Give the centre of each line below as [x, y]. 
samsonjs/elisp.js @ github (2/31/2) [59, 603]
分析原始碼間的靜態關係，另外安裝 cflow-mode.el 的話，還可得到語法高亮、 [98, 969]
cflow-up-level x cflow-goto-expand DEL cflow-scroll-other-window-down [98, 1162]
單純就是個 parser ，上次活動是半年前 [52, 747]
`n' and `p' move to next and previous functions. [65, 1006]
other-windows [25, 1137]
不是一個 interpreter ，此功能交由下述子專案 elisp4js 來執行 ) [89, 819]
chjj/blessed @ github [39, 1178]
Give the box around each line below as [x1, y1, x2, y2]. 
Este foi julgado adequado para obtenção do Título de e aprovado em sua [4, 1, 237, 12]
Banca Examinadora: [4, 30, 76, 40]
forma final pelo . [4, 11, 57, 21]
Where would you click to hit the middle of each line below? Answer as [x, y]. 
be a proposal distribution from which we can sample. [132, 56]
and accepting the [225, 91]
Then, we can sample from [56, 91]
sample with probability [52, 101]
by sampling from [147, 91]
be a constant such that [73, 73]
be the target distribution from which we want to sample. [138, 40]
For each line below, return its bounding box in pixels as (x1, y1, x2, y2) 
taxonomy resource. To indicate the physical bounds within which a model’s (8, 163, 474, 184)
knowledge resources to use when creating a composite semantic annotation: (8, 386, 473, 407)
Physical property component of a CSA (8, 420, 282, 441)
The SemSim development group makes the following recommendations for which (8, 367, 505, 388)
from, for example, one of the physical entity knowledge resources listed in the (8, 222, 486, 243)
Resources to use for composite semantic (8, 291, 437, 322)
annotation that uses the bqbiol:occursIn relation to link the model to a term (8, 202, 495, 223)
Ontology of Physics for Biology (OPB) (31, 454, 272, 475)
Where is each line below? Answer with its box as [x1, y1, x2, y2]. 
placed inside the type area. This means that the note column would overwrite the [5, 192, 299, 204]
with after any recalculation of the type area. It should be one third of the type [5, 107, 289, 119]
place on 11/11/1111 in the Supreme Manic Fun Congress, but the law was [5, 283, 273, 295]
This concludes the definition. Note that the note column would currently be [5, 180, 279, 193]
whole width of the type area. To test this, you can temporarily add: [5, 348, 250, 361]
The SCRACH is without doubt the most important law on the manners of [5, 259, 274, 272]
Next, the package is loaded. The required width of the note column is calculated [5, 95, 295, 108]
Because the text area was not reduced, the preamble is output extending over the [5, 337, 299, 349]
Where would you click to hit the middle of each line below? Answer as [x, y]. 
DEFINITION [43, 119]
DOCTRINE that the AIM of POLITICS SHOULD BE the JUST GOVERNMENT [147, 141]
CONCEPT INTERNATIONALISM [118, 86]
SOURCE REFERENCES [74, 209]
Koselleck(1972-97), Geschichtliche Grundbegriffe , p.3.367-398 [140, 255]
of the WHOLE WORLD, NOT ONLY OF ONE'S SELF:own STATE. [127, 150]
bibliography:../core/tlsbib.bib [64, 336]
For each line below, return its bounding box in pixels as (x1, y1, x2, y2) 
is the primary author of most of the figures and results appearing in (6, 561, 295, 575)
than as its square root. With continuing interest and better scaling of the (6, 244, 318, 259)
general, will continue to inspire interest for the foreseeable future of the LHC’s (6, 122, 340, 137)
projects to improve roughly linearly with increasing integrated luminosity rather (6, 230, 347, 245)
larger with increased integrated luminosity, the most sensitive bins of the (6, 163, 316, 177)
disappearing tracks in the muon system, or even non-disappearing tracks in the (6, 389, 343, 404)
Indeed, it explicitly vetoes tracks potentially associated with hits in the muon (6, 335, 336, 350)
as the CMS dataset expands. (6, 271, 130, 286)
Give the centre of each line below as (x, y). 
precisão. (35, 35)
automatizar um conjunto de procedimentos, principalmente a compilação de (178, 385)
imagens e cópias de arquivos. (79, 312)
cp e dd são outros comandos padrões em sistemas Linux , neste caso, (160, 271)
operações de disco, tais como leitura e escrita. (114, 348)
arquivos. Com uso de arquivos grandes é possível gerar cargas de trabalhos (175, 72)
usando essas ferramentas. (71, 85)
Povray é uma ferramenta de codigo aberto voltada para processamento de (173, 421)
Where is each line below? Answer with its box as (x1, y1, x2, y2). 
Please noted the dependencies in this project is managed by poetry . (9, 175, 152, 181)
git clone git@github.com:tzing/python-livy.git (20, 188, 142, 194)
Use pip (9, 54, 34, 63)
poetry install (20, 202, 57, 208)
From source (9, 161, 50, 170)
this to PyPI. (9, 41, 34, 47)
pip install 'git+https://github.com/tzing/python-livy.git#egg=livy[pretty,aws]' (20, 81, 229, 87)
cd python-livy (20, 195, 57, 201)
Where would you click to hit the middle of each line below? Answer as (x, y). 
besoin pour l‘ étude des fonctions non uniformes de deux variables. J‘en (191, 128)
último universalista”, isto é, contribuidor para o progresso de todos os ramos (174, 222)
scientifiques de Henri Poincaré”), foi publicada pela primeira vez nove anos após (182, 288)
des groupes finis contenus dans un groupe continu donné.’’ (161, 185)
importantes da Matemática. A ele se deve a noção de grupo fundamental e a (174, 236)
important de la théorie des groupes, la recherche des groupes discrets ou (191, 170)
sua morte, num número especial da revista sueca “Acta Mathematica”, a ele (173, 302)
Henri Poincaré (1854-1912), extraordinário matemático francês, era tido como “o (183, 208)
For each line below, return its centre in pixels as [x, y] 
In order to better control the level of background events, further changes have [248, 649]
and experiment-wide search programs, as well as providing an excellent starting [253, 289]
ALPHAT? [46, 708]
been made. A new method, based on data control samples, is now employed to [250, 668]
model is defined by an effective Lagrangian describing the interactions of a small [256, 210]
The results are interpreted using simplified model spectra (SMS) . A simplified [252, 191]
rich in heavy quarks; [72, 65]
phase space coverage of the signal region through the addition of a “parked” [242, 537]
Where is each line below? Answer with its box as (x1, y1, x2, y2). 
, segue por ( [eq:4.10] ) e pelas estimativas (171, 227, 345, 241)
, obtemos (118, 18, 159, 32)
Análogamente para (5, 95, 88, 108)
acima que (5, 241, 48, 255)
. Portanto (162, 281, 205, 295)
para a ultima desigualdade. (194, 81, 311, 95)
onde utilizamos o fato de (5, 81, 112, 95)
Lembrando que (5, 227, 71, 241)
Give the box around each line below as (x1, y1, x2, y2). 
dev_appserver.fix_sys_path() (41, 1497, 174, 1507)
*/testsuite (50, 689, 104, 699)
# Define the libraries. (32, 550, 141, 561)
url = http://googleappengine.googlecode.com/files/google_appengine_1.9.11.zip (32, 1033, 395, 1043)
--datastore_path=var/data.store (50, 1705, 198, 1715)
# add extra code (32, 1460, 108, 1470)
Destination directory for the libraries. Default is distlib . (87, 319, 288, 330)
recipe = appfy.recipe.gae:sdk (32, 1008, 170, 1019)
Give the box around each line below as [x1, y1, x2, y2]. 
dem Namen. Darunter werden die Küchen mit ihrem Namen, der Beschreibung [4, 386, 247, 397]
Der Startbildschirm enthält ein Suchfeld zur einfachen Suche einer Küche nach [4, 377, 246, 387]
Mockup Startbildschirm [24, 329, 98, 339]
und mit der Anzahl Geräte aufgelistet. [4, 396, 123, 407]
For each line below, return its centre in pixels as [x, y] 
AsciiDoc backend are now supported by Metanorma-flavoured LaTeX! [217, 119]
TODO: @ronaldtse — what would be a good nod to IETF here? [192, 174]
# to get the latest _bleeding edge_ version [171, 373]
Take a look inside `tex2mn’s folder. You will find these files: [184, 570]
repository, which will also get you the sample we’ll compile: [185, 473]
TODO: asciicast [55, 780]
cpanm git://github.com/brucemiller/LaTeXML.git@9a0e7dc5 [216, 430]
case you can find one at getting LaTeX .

........

WHAT YOU NEED TO DO: Both the line containing "des groupes finis" and the line containing "dem Namen. Darunter" belong in the answer. Print them and every line above that falls between them exactly, and no others.

REPLY TO THE EXERCISE:
des groupes finis contenus dans un groupe continu donné.’’ (161, 185)
importantes da Matemática. A ele se deve a noção de grupo fundamental e a (174, 236)
important de la théorie des groupes, la recherche des groupes discrets ou (191, 170)
sua morte, num número especial da revista sueca “Acta Mathematica”, a ele (173, 302)
Henri Poincaré (1854-1912), extraordinário matemático francês, era tido como “o (183, 208)
For each line below, return its centre in pixels as [x, y] 
In order to better control the level of background events, further changes have [248, 649]
and experiment-wide search programs, as well as providing an excellent starting [253, 289]
ALPHAT? [46, 708]
been made. A new method, based on data control samples, is now employed to [250, 668]
model is defined by an effective Lagrangian describing the interactions of a small [256, 210]
The results are interpreted using simplified model spectra (SMS) . A simplified [252, 191]
rich in heavy quarks; [72, 65]
phase space coverage of the signal region through the addition of a “parked” [242, 537]
Where is each line below? Answer with its box as (x1, y1, x2, y2). 
, segue por ( [eq:4.10] ) e pelas estimativas (171, 227, 345, 241)
, obtemos (118, 18, 159, 32)
Análogamente para (5, 95, 88, 108)
acima que (5, 241, 48, 255)
. Portanto (162, 281, 205, 295)
para a ultima desigualdade. (194, 81, 311, 95)
onde utilizamos o fato de (5, 81, 112, 95)
Lembrando que (5, 227, 71, 241)
Give the box around each line below as (x1, y1, x2, y2). 
dev_appserver.fix_sys_path() (41, 1497, 174, 1507)
*/testsuite (50, 689, 104, 699)
# Define the libraries. (32, 550, 141, 561)
url = http://googleappengine.googlecode.com/files/google_appengine_1.9.11.zip (32, 1033, 395, 1043)
--datastore_path=var/data.store (50, 1705, 198, 1715)
# add extra code (32, 1460, 108, 1470)
Destination directory for the libraries. Default is distlib . (87, 319, 288, 330)
recipe = appfy.recipe.gae:sdk (32, 1008, 170, 1019)
Give the box around each line below as [x1, y1, x2, y2]. 
dem Namen. Darunter werden die Küchen mit ihrem Namen, der Beschreibung [4, 386, 247, 397]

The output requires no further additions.